▶ _THE TASK_: Report each line of the entries below that includes "utils".

▶ _DATA FOR ANALYSIS_:
*****

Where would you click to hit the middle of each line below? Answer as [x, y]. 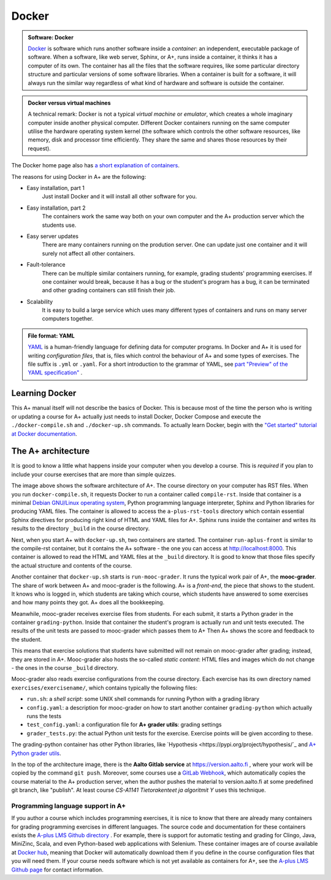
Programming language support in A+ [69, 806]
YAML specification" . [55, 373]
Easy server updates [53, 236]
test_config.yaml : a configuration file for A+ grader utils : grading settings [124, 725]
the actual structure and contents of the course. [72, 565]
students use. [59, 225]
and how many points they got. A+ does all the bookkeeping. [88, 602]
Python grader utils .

*****

▶ _EXPECTED ANSWER_:
test_config.yaml : a configuration file for A+ grader utils : grading settings [124, 725]
Python grader utils .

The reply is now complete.